From there we went to the School of Geology, where I had a very interesting talk with the Assistant Dean. It seems that this year they have started a Master in Science program in applied geology, with specialties in engineering geology, hydrogeology, environmental geology, and economic geology. The program is just starting, so I need to get in touch with the faculty at the end of the summer to inquire about their progress. Who knows, maybe I can find connections between our two universities.

For lunch, Agustín surprised me by arranging an interview with a doctoral student of his, Africa, who is doing her thesis on the role of the social worker before, during, and after large scale disasters (war, earthquakes, floods, etc.). He knew I worked with seismic risk in California, and thought this would be useful for her to know. Africa is a charming Spanish young woman, who after defending her thesis will take an academic position in the University of Arica, in northern Chile. We had a very good time chatting over lunch, and I wish her the best of lucks in finishing her thesis.
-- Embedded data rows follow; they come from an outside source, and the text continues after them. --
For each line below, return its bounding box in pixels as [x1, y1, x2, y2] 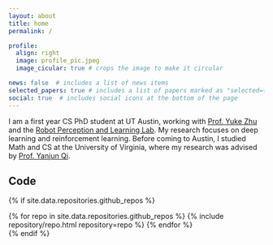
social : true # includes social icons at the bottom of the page [8, 94, 238, 102]
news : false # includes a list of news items [8, 79, 169, 87]
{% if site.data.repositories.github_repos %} [8, 196, 156, 205]
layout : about [8, 11, 57, 20]
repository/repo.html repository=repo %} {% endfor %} [8, 220, 193, 230]
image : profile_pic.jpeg [15, 57, 100, 65]
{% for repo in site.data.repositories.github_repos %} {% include [8, 212, 224, 221]
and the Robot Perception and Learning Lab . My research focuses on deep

It occurred to me to ask why the university had the word “Complutense” in its name, and that led to an in promptu visit to the city of Alcalá de Henáres, which is about half an hour from Madrid. This city used to be an important crossroads of the Roman empire, under the name Complutum, and into the 15th century was the most important city between Toledo and Zaragoza. In 1499, the most influential Spanish cardinal ever, the Franciscan friar Antonio de Cisneros, obtained papal permission to establish a university in Alcalá, which received the name of Universidad Complutense and soon became the most important center for the study of theology. One distinction is that the university was declared a city within the city, with its own laws, which in turn gave rise to the concept of the autonomous university and the “ciudad universitaria”. When in the mid 1800’s colleges lost their charter as religious institutions the Universidad Complutense was moved to Madrid, thus becoming the Universidad Complutense de Madrid. But in 1977, with the second republic, the people of Alcalá decided to open their university once again, under the name Universidad Complutense de Alcalá, and this caused endless confusion. Finally, after long negotiations, Madrid retained the name, and the new university adopted its current name of Universidad de Alcalá.

Alcalá is a charming town, impregnated with the spirit of culture. It is here that Miguel de Cervantes Saavedra was born (here I am outside his birthplace), and through its university paraded the great figures of the golden age of Spanish literature, like Lope de Vega and Quevedo. In memory of this great tradition, it is here, in the Paraselsium (the examinations room) of the university that the royal crown of Spain honors great Spanish and Latinamerican writers with the Premio Cervantes, the Nobel Prize of Spanish literature. Incidentally, presenting your exam in the Paraselsium must have been a grueling experience, as the candidate was grilled mercilessly by the plenary of the faculty.

A final call to fame for Complutium, is that it is here that the martyr children, Justo and Prospero, were decapitated for confessing the Christian faith, somewhere around 100 AD.

All in all a magnificent day, not only because of the cultural fest, but also because of the superb friendship of Agustín, Malamín, and Africa. This is what I love about traveling!

Monday, June 23, 2008

Day 133 (Sunday, June 22). Spain versus Italy!

The big event today will be the evening football match between Spain and Italy. If Spain wins, then they will go to the quarter finals. Needless to say the nation is in high spirits, hoping that tonight their

football team will crown itself with glory. Then again, there are the pessimists, which remind us that for the last 88 years Spain has always lost whenever they play Italy (an impressive statistic that has stopped me from placing 10 euros on Spain).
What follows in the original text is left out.